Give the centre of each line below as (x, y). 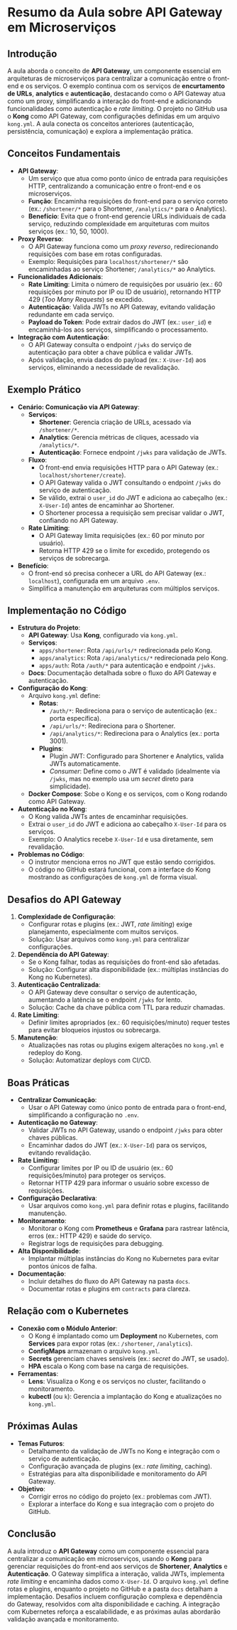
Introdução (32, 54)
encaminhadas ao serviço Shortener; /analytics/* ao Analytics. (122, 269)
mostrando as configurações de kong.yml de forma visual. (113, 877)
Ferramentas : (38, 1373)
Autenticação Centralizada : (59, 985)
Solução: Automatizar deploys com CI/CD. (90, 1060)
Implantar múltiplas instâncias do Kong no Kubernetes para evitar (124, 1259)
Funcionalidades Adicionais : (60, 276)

--

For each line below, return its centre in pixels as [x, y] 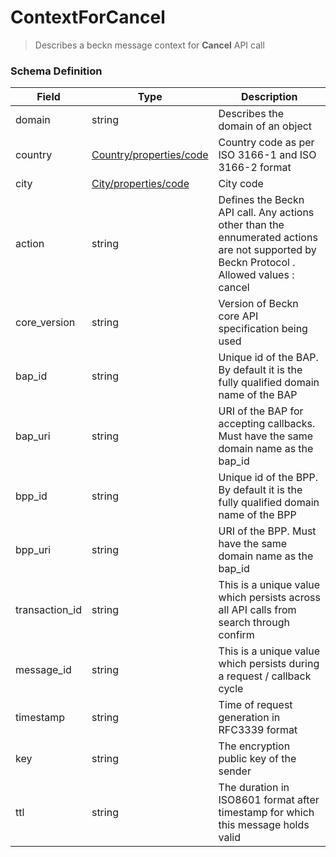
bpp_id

---

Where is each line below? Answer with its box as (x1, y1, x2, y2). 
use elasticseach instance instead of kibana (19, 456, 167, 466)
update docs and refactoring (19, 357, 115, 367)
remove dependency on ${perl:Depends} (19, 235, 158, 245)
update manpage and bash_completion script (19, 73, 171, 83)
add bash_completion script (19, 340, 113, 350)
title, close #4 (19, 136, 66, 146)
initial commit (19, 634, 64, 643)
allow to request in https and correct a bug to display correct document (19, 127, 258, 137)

_Exercise requirements_:
The range runs from the line with "Autenticação Centralizada : (59, 985)" up to and including the line with "Funcionalidades Adicionais : (60, 276)" in the listing above; please write out exactly those lines and nothing more.

_Exercise output_:
Autenticação Centralizada : (59, 985)
Solução: Automatizar deploys com CI/CD. (90, 1060)
Implantar múltiplas instâncias do Kong no Kubernetes para evitar (124, 1259)
Funcionalidades Adicionais : (60, 276)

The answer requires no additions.